• Location
    • Toronto, CA
  • Date Posted
  • May. 31, 2021
  • Function
  • Data Science
  • Sector
  • Security

Lookout is the leader in mobile security, protecting the device at the intersection of the personal you and the professional you. Our mission is to secure and empower our digital future in a privacy-focused world where mobile devices are essential to all we do for work and play. We’re trusted by millions of consumers, enterprises, government agencies, and partners such as AT&T, Verizon, Vodafone, Microsoft, Google, and Apple. Headquartered in San Francisco, Lookout has offices in Amsterdam, Boston, London, Sydney, Tokyo, Toronto and Washington, D.C.

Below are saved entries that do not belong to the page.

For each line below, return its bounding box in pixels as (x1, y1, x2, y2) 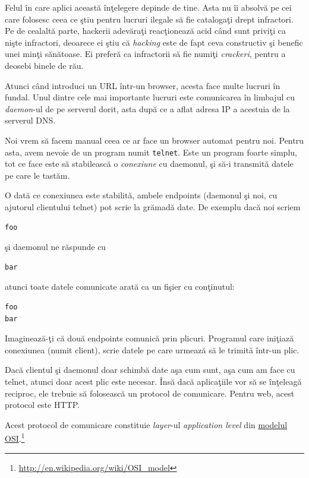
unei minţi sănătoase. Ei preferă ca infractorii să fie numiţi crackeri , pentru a (5, 48, 286, 60)
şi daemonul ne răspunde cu (5, 240, 106, 253)
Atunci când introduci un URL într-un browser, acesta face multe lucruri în (5, 79, 280, 91)
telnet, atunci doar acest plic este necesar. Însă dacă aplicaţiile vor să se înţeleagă (5, 375, 302, 387)
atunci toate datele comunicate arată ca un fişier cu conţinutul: (5, 280, 235, 293)
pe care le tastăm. (5, 169, 70, 181)
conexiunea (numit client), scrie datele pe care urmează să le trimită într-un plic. (5, 343, 299, 356)
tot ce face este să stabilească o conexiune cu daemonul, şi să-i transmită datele (5, 157, 294, 170)
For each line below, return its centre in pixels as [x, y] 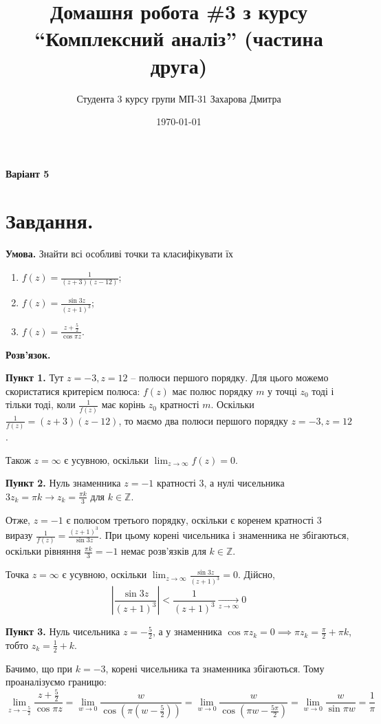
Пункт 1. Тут [35, 377]
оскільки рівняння [43, 551]
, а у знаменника [187, 631]
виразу [19, 535]
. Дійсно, [256, 574]
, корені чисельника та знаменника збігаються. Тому [215, 668]
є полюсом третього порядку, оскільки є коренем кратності [190, 519]
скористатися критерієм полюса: [73, 391]
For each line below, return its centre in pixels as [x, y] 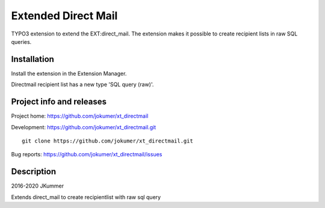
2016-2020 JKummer [38, 186]
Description [34, 172]
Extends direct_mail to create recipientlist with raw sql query [86, 197]
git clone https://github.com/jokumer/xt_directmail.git [108, 141]
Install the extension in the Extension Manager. [69, 73]
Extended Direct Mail [64, 16]
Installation [32, 59]
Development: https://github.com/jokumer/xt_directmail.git [84, 127]
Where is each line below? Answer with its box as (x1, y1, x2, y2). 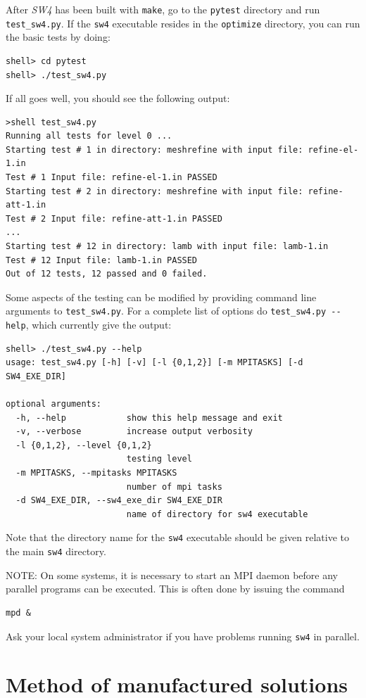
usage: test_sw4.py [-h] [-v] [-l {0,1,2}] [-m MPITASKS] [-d (6, 357, 303, 368)
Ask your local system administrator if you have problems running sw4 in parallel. (6, 628, 360, 643)
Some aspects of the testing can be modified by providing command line (6, 289, 317, 304)
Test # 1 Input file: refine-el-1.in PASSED (6, 172, 217, 183)
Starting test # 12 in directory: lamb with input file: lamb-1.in (6, 241, 329, 252)
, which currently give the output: (25, 317, 172, 332)
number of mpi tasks (126, 481, 222, 492)
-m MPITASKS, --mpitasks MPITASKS (15, 468, 177, 478)

Our Data Engineering team is transforming how we build products using Lookout’s unique data sets about mobile devices, applications and threats. As we continue to grow and scale, we need rock solid engineers who love the challenge of designing and building high performance, scalable data solutions that help Lookout protect millions of mobile users. You’ll design, develop, and test robust, scalable data platform components. You’ll work with a variety of teams and individuals, including Product Engineers to understand their data pipeline needs and come up with innovative solutions. By collaborating with our talented team of Engineers, Product Managers and Designers, you’ll be a driving force in defining new data products and features. We are looking for someone with a strong software engineering, distributed data systems and ETL background.

Responsibilities:

  • Design and development of the next generation of our data platform including data streaming, batch and replay capabilities
  • Working with Engineering, Data Science, Business Intelligence and Product Management teams to build and manage a wide variety of data sets
  • Analyse technical and business requirements to determine the best technologies and approaches for solving problems
  • Identify gaps and build tools to increase the speed of analysis
  • Design, build and launch new data models and business critical ETL pipelines
  • Fully participate in the ownership of your services and components, including on-call duties

Requirements:

  • BS/MS in Computer Science or related field/degree, and/or equivalent work experience
  • 10+ years overall software development experience with at least 3+ years of experience with data engineering
  • Experience with Spark (Batch and/or Streaming), Hive and Hadoop
  • Experience with Kafka or equivalent messaging systems at scale
  • Experience with streaming data pipelines using Spark streaming
  • Proficient in designing efficient and robust ETL workflows
  • Experience in optimizing Spark/Hive ETLs
  • Hands on experience with GCP and services such as Dataproc, BigQuery, BigTable, and Cloud Composer (Apache Airflow)
  • Experience building automated deployment pipelines for data infrastructure
  • Excellent communication and collaboration skills
  • Proficient in Scala and Python

Bonus Points:

  • You have built a data pipeline and the infrastructure required to deploy machine learning algorithms and real-time analytics in low latency environments
  • Understanding of CI/CD automation and willingness to learn new CD platform.